→ **Exercise description**
Copy every line from the records below that holds the word "defines".

→ **Data records**

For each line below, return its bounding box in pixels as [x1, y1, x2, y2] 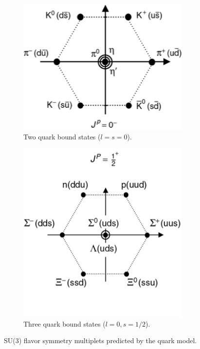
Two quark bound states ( [23, 131, 101, 141]
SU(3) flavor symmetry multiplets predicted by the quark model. [4, 335, 197, 345]
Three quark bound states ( [23, 319, 106, 329]
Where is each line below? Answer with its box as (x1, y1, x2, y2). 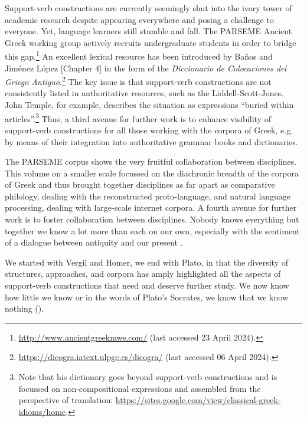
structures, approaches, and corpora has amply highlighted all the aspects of (5, 267, 281, 280)
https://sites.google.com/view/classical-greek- (115, 394, 281, 406)
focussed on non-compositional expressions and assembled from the (18, 382, 261, 394)
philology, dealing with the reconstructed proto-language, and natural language (5, 189, 291, 202)
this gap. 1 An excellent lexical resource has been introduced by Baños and (5, 48, 273, 63)
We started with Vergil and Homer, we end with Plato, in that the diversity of (5, 256, 289, 268)
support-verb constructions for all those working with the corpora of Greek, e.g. (5, 123, 293, 136)
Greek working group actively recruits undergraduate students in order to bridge (5, 36, 296, 48)
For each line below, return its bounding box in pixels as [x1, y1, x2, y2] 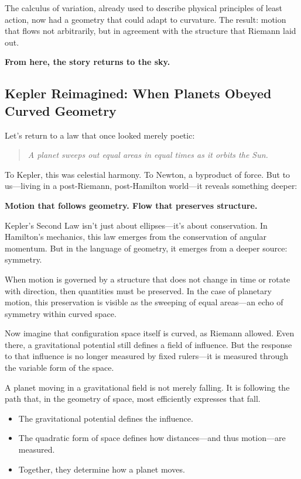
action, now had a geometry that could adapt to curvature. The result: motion [5, 13, 286, 25]
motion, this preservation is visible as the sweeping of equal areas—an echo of [5, 296, 283, 308]
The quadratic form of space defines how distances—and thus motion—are [18, 432, 286, 444]
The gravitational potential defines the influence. [18, 412, 193, 424]
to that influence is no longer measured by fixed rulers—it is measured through [5, 350, 289, 362]
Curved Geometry [5, 101, 117, 119]
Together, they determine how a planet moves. [18, 463, 185, 475]
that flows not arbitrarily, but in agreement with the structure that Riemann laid [5, 25, 296, 37]
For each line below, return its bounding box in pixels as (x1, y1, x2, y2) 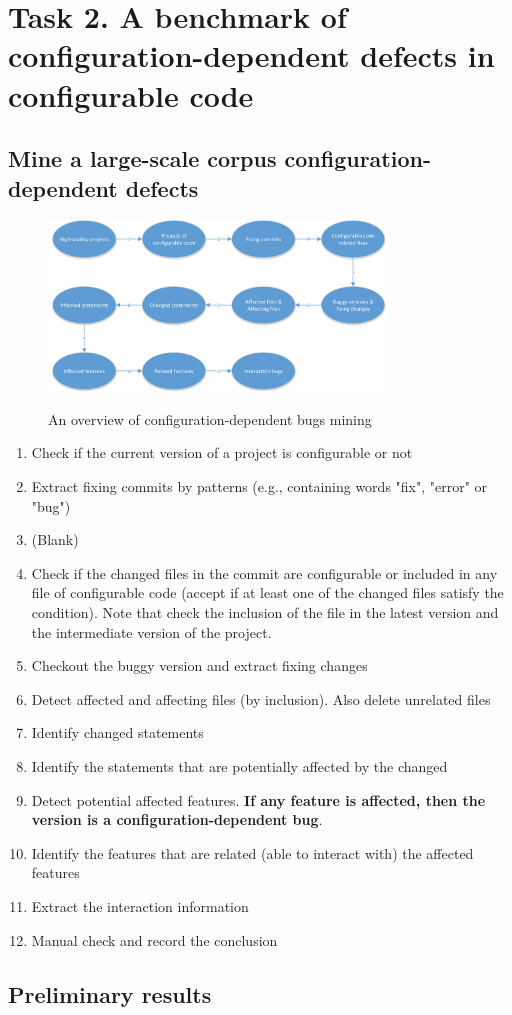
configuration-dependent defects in (8, 35, 495, 76)
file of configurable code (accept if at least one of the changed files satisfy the (31, 582, 504, 603)
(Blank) (31, 529, 79, 550)
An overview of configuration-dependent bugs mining (48, 408, 372, 429)
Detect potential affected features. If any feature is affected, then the (31, 789, 486, 810)
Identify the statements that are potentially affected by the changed (31, 755, 448, 776)
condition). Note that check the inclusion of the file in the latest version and (31, 602, 499, 622)
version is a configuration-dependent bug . (31, 809, 323, 830)
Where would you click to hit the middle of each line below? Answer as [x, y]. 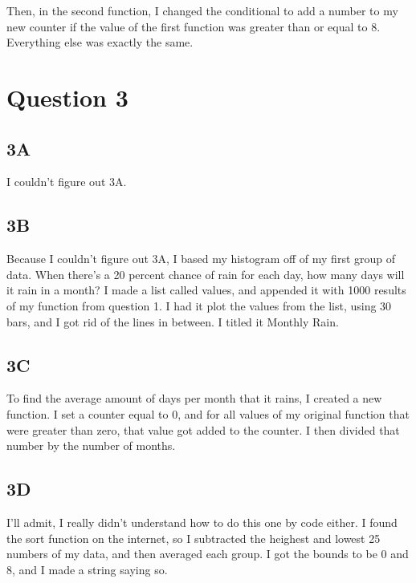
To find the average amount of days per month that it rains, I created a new [194, 398]
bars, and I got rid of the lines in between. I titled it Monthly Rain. [173, 321]
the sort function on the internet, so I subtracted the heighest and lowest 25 [194, 538]
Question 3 [67, 97]
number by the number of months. [91, 445]
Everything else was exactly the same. [100, 42]
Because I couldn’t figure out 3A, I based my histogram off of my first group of [201, 259]
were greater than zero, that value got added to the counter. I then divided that [203, 429]
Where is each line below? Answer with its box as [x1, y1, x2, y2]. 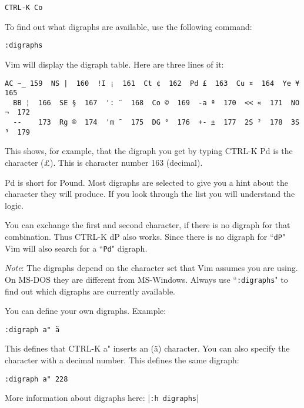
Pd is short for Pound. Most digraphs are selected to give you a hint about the [5, 176, 289, 188]
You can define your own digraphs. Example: [5, 305, 166, 317]
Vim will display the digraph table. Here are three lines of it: [5, 58, 224, 70]
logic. [5, 199, 24, 211]
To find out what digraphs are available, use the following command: [5, 20, 252, 32]
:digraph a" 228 [5, 374, 68, 383]
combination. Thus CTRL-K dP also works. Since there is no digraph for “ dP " [5, 230, 286, 242]
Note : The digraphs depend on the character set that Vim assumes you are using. [5, 262, 298, 274]
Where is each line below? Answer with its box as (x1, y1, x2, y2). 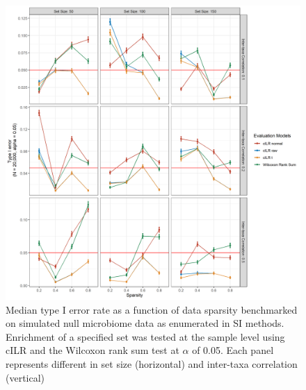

→ **Task answer**
The quadratic form of space defines how distances—and thus motion—are [18, 432, 286, 444]
The gravitational potential defines the influence. [18, 412, 193, 424]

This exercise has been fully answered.